Volkswagen’s Connected Car App Flaws Allow Brute Force Attacks, Expose Owner PII

• Security report underlined critical flaws in the My Volkswagen app account onboarding.
• An attacker could perform brute-force attacks via the OTP field, highlighting critical risks in the automotive IoT ecosystem
• The car owner’s personal details and vehicle service history were also exposed via VIN enumeration.

Volkswagen’s “My Volkswagen” mobile application reportedly has systemic flaws that could impact millions of drivers. Substantial vulnerabilities allow brute forcing and expose user details and car service history.

The flaws were reported to Volkswagen in late November 2024. After a multi-month coordinated disclosure and remediation process, all identified vulnerabilities were patched as of May 2025. 

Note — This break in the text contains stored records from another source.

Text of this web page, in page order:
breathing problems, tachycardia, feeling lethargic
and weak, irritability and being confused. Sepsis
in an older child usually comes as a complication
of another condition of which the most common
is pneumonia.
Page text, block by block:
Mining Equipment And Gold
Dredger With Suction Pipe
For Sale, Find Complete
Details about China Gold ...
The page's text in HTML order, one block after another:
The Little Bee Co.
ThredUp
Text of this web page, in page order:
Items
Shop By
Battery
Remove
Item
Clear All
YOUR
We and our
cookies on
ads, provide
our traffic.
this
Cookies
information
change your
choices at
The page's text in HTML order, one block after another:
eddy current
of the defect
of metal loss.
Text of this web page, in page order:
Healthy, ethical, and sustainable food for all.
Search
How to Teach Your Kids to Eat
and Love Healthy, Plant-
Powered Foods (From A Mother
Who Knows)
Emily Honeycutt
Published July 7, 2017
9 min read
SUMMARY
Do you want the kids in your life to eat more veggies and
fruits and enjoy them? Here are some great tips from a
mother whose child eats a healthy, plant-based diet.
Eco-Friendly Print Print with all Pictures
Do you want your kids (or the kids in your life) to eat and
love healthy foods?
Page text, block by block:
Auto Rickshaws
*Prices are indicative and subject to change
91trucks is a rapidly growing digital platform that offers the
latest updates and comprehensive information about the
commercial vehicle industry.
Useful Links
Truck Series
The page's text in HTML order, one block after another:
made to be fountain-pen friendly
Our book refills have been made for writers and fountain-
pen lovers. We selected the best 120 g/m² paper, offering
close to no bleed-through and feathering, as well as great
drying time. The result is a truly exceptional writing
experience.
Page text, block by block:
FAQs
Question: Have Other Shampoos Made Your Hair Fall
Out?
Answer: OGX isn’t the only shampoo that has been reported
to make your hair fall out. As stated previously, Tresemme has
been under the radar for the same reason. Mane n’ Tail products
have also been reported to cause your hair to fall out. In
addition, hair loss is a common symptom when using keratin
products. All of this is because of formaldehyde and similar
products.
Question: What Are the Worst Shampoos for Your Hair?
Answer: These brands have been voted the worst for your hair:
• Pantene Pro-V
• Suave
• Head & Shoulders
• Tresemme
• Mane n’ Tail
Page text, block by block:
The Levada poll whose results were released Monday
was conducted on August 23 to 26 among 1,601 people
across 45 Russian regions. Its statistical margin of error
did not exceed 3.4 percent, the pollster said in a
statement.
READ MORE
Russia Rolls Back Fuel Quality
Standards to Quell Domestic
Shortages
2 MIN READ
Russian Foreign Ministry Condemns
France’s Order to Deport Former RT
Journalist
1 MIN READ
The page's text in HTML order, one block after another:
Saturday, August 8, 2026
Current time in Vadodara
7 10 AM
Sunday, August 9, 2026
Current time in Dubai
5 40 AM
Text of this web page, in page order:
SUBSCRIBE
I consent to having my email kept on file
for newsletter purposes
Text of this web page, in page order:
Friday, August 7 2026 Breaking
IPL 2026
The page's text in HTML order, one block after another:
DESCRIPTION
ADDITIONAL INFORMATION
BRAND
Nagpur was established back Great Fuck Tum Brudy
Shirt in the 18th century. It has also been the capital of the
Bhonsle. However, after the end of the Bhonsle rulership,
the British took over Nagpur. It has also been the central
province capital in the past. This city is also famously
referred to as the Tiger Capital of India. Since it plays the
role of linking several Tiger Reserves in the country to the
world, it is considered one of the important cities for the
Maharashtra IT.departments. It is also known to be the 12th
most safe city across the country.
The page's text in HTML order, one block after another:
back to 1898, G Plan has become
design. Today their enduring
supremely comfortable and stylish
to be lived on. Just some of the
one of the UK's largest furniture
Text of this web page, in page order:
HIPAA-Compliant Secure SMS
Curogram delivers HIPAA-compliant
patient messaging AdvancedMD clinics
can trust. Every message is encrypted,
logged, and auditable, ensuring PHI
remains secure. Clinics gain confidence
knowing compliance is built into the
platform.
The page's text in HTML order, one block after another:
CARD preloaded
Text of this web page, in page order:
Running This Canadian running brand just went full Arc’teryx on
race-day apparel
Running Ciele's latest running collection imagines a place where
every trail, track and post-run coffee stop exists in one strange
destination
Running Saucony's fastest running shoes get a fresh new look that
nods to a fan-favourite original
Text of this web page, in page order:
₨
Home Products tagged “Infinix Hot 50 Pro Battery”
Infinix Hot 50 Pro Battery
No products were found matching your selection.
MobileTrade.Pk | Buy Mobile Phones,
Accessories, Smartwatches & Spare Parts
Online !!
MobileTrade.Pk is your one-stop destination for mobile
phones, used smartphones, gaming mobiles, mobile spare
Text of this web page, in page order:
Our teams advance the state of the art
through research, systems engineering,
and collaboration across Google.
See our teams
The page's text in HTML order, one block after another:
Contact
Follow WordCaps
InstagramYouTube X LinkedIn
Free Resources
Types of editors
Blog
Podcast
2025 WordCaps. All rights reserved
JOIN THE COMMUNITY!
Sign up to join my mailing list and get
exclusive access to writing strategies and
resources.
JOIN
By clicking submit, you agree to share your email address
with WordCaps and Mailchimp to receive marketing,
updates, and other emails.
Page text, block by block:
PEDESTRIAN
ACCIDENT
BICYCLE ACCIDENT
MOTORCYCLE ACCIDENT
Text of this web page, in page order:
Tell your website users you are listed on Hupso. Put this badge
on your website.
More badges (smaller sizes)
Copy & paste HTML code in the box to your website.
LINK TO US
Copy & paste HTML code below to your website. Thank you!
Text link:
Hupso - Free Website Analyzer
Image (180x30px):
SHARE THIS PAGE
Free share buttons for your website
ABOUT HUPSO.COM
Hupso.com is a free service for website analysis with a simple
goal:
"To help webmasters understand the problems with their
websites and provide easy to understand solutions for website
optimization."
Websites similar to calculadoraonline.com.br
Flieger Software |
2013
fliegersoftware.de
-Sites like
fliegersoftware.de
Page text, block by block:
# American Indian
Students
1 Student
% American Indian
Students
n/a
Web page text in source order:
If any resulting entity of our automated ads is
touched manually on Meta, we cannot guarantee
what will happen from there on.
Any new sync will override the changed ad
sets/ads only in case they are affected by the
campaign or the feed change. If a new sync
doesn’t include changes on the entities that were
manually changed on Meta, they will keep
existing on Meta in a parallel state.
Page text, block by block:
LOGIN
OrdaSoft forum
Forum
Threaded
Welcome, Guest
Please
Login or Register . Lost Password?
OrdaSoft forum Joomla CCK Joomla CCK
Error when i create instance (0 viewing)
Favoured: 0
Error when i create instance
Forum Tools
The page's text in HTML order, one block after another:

According to a recent security analysis conducted by LoopSec, the app’s onboarding mechanism relies on inputting the vehicle’s VIN and a four-digit OTP sent to the former owner’s phone during the process of connecting a pre-owned vehicle with the My Volkswagen app. 

Critically, the OTP field had no effective lockout or rate limiting, making it susceptible to automated brute-force attacks. A straightforward Python script enabled the researcher to quickly cycle through all 10,000 possible codes and gain unauthorized access to vehicle controls and personal data. 

One of the app’s API endpoints leaked sensitive credentials for Volkswagen’s internal environments, including plain text passwords, API tokens, and usernames. These credentials granted access to back-end systems such as payment processors and Salesforce CRM platforms. 

Major endpoints exposed extensive personally identifiable information (PII) simply by enumerating VINs, which are easily visible on any windshield. Data leaked included customer names, phone numbers, home addresses, emails, full vehicle details (including registration and engine number), as well as active contracts and payment records. 

Additional endpoints revealed comprehensive service histories, work performed at dealerships, and even educational and driver’s license numbers. These exposures present severe privacy and safety risks.

With unauthorized app access, an attacker could retrieve or modify sensitive vehicle settings, access location, engine diagnostics, fuel status, and exert control over geo-fencing or status reporting features.